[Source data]

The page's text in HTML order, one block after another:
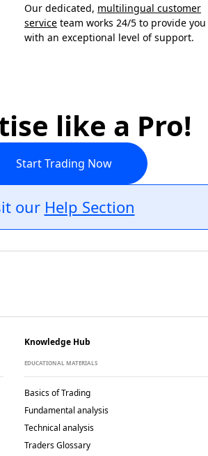
Our dedicated, multilingual customer
service team works 24/5 to provide you
with an exceptional level of support.
like a Pro!
Start Trading Now
our Help Section
Knowledge Hub
EDUCATIONAL MATERIALS
Basics of Trading
Fundamental analysis
Technical analysis
Traders Glossary
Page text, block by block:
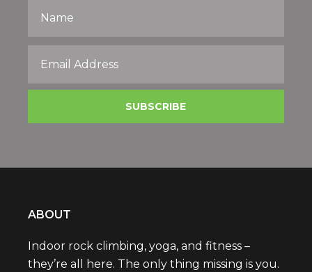
ABOUT
Indoor rock climbing, yoga, and fitness –
they’re all here. The only thing missing is you.
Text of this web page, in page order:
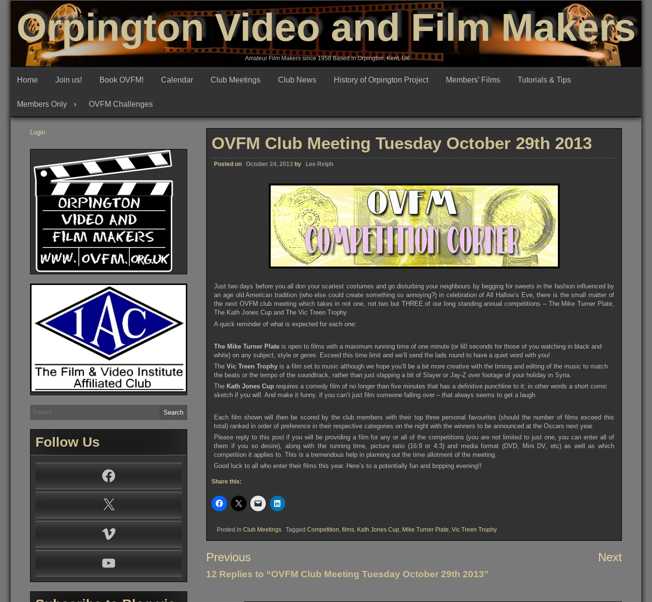
content
Orpington Video and Film Makers
Amateur Film Makers since 1958 Based in Orpington, Kent, UK
Home Join us! Book OVFM! Calendar Club Meetings Club News History of Orpington Project Members’ Films Tutorials & Tips
Members Only OVFM Challenges
OVFM Club Meeting Tuesday October 29th 2013
Posted on October 24, 2013 by Lee Relph
Just two days before you all don your scariest costumes and go disturbing your neighbours by begging for sweets in the fashion influenced by
an age old American tradition (who else could create something so annoying?) in celebration of All Hallow’s Eve, there is the small matter of
the next OVFM club meeting which takes in not one, not two but THREE of our long standing annual competitions – The Mike Turner Plate,
The Kath Jones Cup and The Vic Treen Trophy
A quick reminder of what is expected for each one:
The Mike Turner Plate is open to films with a maximum running time of one minute (or 60 seconds for those of you watching in black and
white) on any subject, style or genre. Exceed this time limit and we’ll send the lads round to have a quiet word with you!
TheVic Treen Trophy is a film set to music although we hope you’ll be a bit more creative with the timing and editing of the music to match
the beats or the tempo of the soundtrack, rather than just slapping a bit of Slayer or Jay-Z over footage of your holiday in Syria.
The Kath Jones Cup requires a comedy film of no longer than five minutes that has a definitive punchline to it; in other words a short comic
sketch if you will. And make it funny. if you can’t just film someone falling over – that always seems to get a laugh.
Each film shown will then be scored by the club members with their top three personal favourites (should the number of films exceed this
total) ranked in order of preference in their respective categories on the night with the winners to be announced at the Oscars next year.
Please reply to this post if you will be providing a film for any or all of the competitions (you are not limited to just one, you can enter all of
them if you so desire), along with the running time, picture ratio (16:9 or 4:3) and media format (DVD, Mini DV, etc) as well as which
competition it applies to. This is a tremendous help in planning out the time allotment of the meeting.
Good luck to all who enter their films this year. Here’s to a potentially fun and bopping evening!!
Share this:
Posted in Club Meetings Tagged Competition, films, Kath Jones Cup, Mike Turner Plate, Vic Treen Trophy
Post
Previous Next
12 Replies to “OVFM Club Meeting Tuesday October 29th 2013”
Login
Search
for:
Follow Us

> _What is being asked_
Please go through the data above and copy each line that has the word "over".

> _Output of the task_
the beats or the tempo of the soundtrack, rather than just slapping a bit of Slayer or Jay-Z over footage of your holiday in Syria.
sketch if you will. And make it funny. if you can’t just film someone falling over – that always seems to get a laugh.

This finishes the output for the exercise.